Londres, 18 septembre 1970. Chambre 507, hôtel Samarkand. Hendrix épuisé : ombres de l’insomnie ! Mais au-delà des nuages, Hendrix voit des couleurs, les couleurs de l’extase, les couleurs de la valse des étoiles. Sa vie vient de ces astres-là, il a vécu fort de leur énergie. Un jour, se dit-il, une autre étoile apparaîtra dans l’univers. Un jour. Mais ce jour-là qui se souviendra encore de moi ? Qui se souviendra de Supro, la blanche, de Danelectro, la rouge, de Ky, d’Epiphone, de Stratocaster la blanche, de Stratacoster la noire, de Goya, l’italienne, de Gretsch la rouge cerise, de Flying ? Qui se souviendra d’elles ? Les courbes carrées, cintrées ou rondes, le corps lisse ou en écaille de tortue, les cordes tendues et retendues, le cri moelleux, limpide, grave ou aigu, elles ont partagé ma respiration, partagé mes émois, partagé mes remords.

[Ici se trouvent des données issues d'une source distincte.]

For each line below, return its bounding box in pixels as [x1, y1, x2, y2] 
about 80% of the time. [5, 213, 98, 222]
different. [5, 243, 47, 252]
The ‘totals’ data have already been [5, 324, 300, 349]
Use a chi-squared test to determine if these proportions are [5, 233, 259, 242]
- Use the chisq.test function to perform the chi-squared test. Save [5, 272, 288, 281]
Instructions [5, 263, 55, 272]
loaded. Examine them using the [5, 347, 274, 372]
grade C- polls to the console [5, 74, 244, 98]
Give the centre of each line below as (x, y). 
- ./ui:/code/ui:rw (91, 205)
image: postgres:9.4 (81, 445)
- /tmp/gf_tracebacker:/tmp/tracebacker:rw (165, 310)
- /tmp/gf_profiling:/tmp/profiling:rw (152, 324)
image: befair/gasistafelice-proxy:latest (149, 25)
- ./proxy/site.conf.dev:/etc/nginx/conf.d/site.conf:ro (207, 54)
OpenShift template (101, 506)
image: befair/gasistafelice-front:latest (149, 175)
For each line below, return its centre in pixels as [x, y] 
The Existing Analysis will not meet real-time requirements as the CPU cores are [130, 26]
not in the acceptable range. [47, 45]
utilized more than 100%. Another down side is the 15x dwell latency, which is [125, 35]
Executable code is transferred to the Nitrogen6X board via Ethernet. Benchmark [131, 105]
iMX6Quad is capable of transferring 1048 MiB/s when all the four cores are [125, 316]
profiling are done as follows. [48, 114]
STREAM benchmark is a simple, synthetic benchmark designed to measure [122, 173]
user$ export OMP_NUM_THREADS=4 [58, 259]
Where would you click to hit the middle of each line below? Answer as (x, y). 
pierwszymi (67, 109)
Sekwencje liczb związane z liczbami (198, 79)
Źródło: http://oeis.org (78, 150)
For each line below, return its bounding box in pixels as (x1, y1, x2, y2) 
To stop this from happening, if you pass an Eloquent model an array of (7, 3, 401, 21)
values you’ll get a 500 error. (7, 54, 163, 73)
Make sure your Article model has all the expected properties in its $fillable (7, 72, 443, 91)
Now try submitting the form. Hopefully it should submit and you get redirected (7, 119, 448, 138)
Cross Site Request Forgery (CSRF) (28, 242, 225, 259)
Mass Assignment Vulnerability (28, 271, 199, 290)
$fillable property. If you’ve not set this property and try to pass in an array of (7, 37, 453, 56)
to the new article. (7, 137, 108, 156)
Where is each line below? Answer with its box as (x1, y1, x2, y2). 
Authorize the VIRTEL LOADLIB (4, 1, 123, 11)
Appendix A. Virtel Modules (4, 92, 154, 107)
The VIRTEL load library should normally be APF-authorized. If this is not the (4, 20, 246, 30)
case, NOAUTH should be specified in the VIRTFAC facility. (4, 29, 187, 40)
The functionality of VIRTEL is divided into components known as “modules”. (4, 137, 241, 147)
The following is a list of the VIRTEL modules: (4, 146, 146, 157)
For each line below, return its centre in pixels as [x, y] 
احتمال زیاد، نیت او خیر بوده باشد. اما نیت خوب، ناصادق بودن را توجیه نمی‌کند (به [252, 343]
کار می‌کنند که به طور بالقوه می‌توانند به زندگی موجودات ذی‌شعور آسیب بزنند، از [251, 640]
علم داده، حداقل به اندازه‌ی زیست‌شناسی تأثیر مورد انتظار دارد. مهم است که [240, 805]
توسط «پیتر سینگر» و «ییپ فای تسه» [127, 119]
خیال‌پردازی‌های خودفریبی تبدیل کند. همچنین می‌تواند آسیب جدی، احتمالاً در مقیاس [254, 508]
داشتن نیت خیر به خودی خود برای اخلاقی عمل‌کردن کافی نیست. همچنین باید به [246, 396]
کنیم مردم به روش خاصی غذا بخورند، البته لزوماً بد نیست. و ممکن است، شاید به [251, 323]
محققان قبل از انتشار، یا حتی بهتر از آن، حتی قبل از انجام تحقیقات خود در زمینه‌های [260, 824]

Qui se souviendra d’elles ? Qui se souviendra de moi ? Qui se souviendra de mes guitares ?
Le sommeil. Le vide, le néant. A vingt-sept ans
Et Jimi Hendrix, les yeux hagards, qui tend le bras. Et les mains de Hendrix qui tremblent. Dormir ne plus penser à rien. Le salut. Le sommeil. Neuf. Neuf est un chiffre parfois béni, parfois maudit. Neuf, neuf cachets. Le salut, le sommeil ?
« Hullo ? Hullo ? Y’a-t-il quelqu’un ici ? C’est le service des urgences. C’est bien la chambre 507, non ? Tu as vu toutes ces guitares ? C’est sans doute un musicien. Hullo ? C’est le service des urgences. » Le sommeil. Le vide, le néant. A vingt-sept ans. Comme une étoile filante. Comme une de ces étoiles filantes qui brillent d’un coup, d’un seul coup, d’un éclat majestueux d’une beauté indicible et qui soudain, s’en vont vers d’autres horizons.